- First tankōbon volume cover, featuring Shino Kishibe (left) and Nozomi-san (right)

兄の嫁と暮らしています。 (Ani no Yome to Kurashiteimasu)
- Genre: Slice of life
- Written by: Kuzushiro
- Published by: Square Enix
- English publisher: Square Enix
- Imprint: YG Comics
- Magazine: Young Gangan
- Original run: December 4, 2015 – January 17, 2025
- Volumes: 16
- Anime and manga portal

= Living With My Brother's Wife =

Japanese manga series

Living With My Brother's Wife (兄の嫁と暮らしています。, Ani no Yome to Kurashiteimasu) is a Japanese manga series written and illustrated by Kuzushiro. It was serialized in Square Enix's seinen manga magazine Young Gangan from December 2015 to January 2025, with its chapters collected in sixteen tankōbon volumes.

==Plot==
Shino Kishibe is a 17-year-old high school student who lost her older brother, her last remaining kin, six months ago. Since then, she has been living with his widow, Nozomi-san. The story follows their budding relationship as they go about their daily lives.

==Publication==
Written and illustrated by Kuzushiro, Living With My Brother's Wife was serialized in Square Enix's seinen manga magazine Young Gangan from December 4, 2015, to January 17, 2025. Square Enix collected its chapters in sixteen tankōbon volumes, released from July 25, 2016, to March 25, 2025.

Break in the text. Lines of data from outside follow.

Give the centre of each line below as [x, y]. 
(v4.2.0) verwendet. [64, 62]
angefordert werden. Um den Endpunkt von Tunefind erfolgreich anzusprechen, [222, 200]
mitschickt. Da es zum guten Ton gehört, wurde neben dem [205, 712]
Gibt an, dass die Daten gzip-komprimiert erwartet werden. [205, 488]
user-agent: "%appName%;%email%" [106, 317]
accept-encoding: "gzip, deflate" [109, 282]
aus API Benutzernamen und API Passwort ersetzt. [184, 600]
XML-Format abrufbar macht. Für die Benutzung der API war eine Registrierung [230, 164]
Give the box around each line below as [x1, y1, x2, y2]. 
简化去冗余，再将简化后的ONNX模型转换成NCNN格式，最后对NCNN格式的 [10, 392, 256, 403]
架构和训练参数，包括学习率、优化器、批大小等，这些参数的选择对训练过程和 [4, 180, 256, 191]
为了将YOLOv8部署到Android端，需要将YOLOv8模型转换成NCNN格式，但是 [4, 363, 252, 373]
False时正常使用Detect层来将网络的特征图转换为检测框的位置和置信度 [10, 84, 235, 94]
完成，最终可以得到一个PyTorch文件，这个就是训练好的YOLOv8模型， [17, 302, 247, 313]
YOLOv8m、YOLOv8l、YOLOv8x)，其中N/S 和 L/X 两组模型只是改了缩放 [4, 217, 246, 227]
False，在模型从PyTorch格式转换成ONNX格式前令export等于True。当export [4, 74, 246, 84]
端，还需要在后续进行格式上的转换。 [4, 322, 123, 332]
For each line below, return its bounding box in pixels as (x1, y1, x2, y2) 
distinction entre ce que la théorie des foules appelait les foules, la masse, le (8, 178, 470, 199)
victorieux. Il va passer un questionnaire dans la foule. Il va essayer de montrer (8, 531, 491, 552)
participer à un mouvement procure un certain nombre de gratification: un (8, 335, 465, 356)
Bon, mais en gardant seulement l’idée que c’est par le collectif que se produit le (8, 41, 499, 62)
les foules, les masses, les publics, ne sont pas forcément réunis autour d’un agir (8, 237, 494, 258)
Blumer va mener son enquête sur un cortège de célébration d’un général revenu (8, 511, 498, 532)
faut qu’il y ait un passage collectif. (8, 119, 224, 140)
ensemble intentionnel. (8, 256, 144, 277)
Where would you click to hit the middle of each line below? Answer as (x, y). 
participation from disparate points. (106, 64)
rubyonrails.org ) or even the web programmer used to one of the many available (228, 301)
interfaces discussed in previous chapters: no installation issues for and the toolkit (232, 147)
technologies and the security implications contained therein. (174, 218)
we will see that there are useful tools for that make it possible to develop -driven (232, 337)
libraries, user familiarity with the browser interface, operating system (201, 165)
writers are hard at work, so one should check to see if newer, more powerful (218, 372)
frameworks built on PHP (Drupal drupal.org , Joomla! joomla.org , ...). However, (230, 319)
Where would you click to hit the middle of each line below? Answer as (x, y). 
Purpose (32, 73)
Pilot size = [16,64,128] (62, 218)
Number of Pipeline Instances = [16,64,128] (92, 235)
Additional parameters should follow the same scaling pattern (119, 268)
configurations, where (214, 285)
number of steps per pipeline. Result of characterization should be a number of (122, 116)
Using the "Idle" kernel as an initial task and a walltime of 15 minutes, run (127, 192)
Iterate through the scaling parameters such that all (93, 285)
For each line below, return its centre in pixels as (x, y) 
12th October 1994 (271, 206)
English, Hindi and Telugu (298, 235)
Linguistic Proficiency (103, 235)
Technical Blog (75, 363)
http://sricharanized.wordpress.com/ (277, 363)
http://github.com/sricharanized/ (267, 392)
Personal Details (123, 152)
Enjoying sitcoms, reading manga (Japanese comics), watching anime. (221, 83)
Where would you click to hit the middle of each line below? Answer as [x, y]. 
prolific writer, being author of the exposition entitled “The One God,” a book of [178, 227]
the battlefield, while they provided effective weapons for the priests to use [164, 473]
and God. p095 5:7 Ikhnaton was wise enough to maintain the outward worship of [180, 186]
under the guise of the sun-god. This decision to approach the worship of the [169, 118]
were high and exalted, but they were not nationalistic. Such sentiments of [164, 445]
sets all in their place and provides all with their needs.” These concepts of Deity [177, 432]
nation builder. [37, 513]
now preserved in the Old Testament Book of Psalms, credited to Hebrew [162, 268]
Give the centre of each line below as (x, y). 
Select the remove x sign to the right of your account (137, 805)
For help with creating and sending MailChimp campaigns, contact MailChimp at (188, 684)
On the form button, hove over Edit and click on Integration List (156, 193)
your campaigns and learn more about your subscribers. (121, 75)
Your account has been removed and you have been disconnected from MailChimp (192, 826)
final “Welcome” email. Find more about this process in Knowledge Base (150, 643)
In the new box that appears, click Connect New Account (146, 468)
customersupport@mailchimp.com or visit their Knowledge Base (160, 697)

Square Enix has published the manga in English on its Manga Up! digital service.

===Volumes===

| No. | Japanese release date | Japanese ISBN |
| 1 | July 25, 2016 | 978-4-7575-5061-2 |
| Chapters 1–10; |
| 2 | February 25, 2017 | 978-4-7575-7013-9 |
| Chapters 11–20; |
| 3 | July 25, 2017 | 978-4-7575-5422-1 |
| Chapters 21–30; |
| 4 | February 24, 2018 | 9784-7-5755-636-2 |
| Chapters 31–40; |
| 5 | October 25, 2018 | 978-4-7575-5894-6 |
| Chapters 41–50; |
| 6 | June 25, 2019 | 978-4-7575-6172-4 |
| Chapters 51–60; |
| 7 | December 25, 2019 | 978-4-7575-6446-6 |
| Chapters 61–70; |
| 8 | August 25, 2020 | 978-4-7575-6767-2 |
| Chapters 71–80; |
| 9 | December 24, 2020 | 978-4-7575-7012-2 |
| Chapters 81–90; |
| 10 | July 26, 2021 | 978-4-7575-7386-4 |
| Chapters 91–100; |
| 11 | December 25, 2021 | 978-4-7575-7641-4 |
| Chapters 101–110; |
| 12 | July 25, 2022 | 978-4-7575-8039-8 |
| Chapters 111–120; |
| 13 | February 25, 2023 | 978-4-7575-8417-4 |
| Chapters 121–130; |
| 14 | September 25, 2023 | 978-4-7575-8807-3 |
| Chapters 131–140; |
| 15 | June 25, 2024 | 978-4-7575-9270-4 |
| Chapters 141–150; |
| 16 | March 25, 2025 | 978-4-7575-9765-5 |
| Chapters 151–161; |

==Reception==
The series placed 15th in the third Next Manga Award in the print category in 2017.